PCM

From LavryEngineering
Jump to navigation Jump to search

Overview

The term "PCM" stands for "Pulse Code Modulation" and refers to one system for encoding digital audio after AD conversion. The term "Linear PCM" is used to describe a form of PCM encoding where the "divisions" are of equal size in both the amplitude domain and the time domain. In the amplitude domain this means the input voltage is divided into equal voltage divisions and in the time domain this means the input voltage is sampled at a constant sample frequency.

Basics

There are different types of encoding that can be used for digital audio, depending on the application and quality requirements. For example; professional audio requires the highest quality attainable as versus telephone communication which can employ much lower quality audio and still be acceptable for speech. One other consideration is the ease with which the digital audio signal can be processed; which in pro audio applications is important for processing such as level adjustment, equalization (or “tone” adjustment), and mixing. PCM is a form of lossless encoding.

These considerations were part of the reason why PCM encoding was adopted by SONY and Phillips for the encoding format of the original Compact Disc (CD) standard. Computer file formats such as WAVE and AIF also utilize the PCM format for similar reasons; and most computer audio software is designed to use one of these formats as its “working” file format.

The fundamental idea is similar to a graph of the audio waveform; where there are evenly-spaced divisions on the horizontal “X” axis that represent time, and evenly spaced divisions on the vertical “Y” axis that represent amplitude. The amplitude typically corresponds to the voltage of the input analog waveform because a voltage waveform is how the analog audio waveform is represented and transmitted between most audio devices. Each time division represents one “clock cycle” at the sample frequency; which corresponds to the time at which the analog signal is either sampled by the AD converter during recording or the time at which the sampled voltage is reproduced by the DA converter during playback.

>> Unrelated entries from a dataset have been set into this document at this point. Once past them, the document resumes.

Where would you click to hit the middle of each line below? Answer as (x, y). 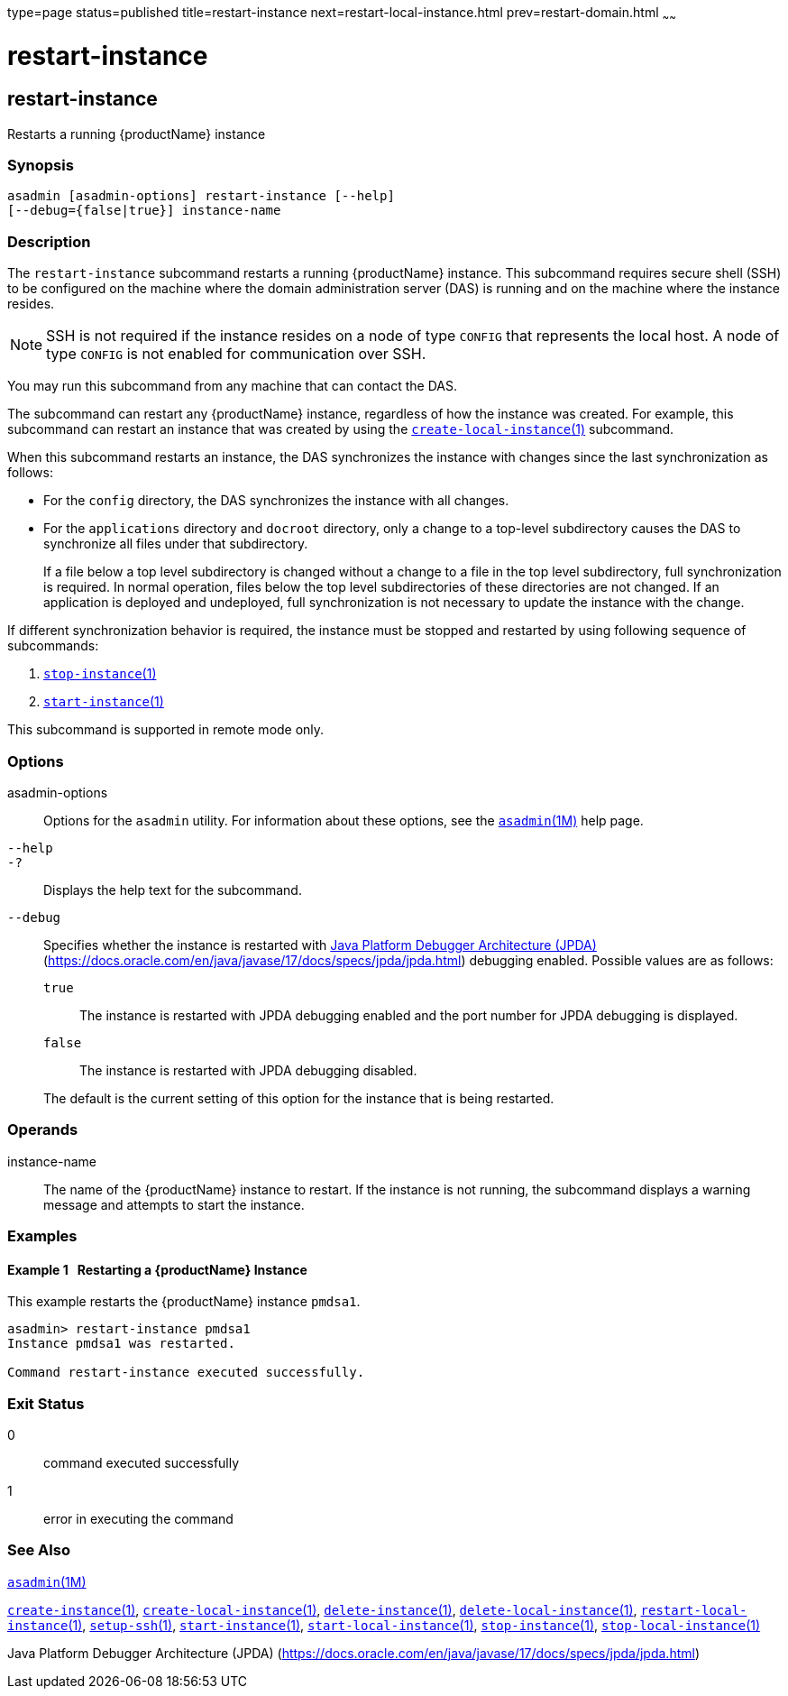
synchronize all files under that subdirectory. (176, 544)
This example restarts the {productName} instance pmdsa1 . (184, 1302)
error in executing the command (138, 1519)
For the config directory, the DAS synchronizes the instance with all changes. (276, 501)
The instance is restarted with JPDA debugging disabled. (248, 1070)
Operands (43, 1130)
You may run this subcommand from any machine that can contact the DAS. (233, 386)
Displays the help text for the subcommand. (173, 889)
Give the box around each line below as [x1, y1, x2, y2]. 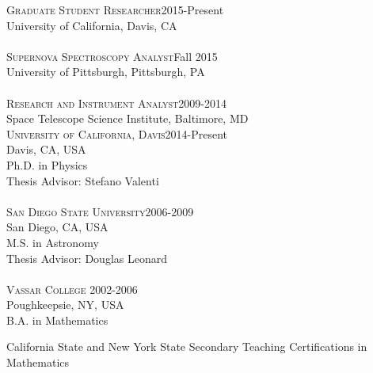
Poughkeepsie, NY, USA [6, 296, 124, 313]
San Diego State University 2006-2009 [6, 203, 194, 219]
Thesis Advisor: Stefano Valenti [6, 172, 159, 188]
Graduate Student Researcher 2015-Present [6, 2, 224, 17]
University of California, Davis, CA [6, 17, 177, 33]
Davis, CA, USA [6, 141, 86, 158]
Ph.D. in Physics [6, 156, 88, 173]
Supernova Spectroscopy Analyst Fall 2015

Similar to the cases of film or video recording and playback; the accuracy of both the divisions in the horizontal and vertical scales (time domain and [[amplitude domain) is directly related to the accuracy of the reproduction (reconstruction) of the original analog audio signal. Due to both the differences between visual and auditory perception as well as the large difference in the frequency at which the information is sampled; the perceived results of variations in the time domain is quite different for digital audio than for film or video. In the case of film or video; the picture may still appear to be the same color or in focus; but the motion will be uneven or start and stop. In digital audio the effects can be much more subtle in nature and can be perceived as changes to the “color” of the sound or lack of clarity (analogous to visual “focus”).

This form of encoding is referred to as "linear" because each division of the time and amplitude domain is equal in size. The advantage of this approach is that it can greatly simplify the encoding, decoding, and processing of the audio signal with very high accuracy. The primary disadvantage is that it requires the same amount of storage space or bandwidth to represent no signal as to represent a "full-scale" (full volume) signal. The same amount of information in the time domain (number of samples) is also required to encode a slowly changing signal (bass frequencies) as to accurately encode the highest frequency (typically 20kHz for music recording).

Non-linear encoding offers advantages in this regard as the amount of data can vary depending on factors such as amplitude and frequency content of the input signal. On example of this type of encoding is perceptual coding used to make mp3 files. This type of encoding is also referred to as “lossy data compression” as versus “lossless data compression” employed in systems like “zipped files” or “compressed folders.” Lossless data compression retains all of the original information which means the original file can be perfectly reconstructed from the compressed file. Lossy compression by definition discards some of the original information that is deemed to be “unimportant” to generating an approximation of the original information that is “close enough” to be perceived as “the same” or in the case of telephone communications; so the speech is recognizable by the listener. The primary advantage is reduced file size or bandwidth required to store or transmit the information.

Reduced file size is the primary reason why mp3 became popular as a file format for downloading music file from the internet for playback on computer and portable devices. With the rapid increase in the capacity of low-cost memory and available bandwidth, more audio enthusiasts are adopting lossless file formats for their personal music applications. Most lossless file formats are used to compress PCM encoded digital audio; so unlike lossy compression files, the data that results from decoding a lossless file is virtually identical to the data in the original PCM file.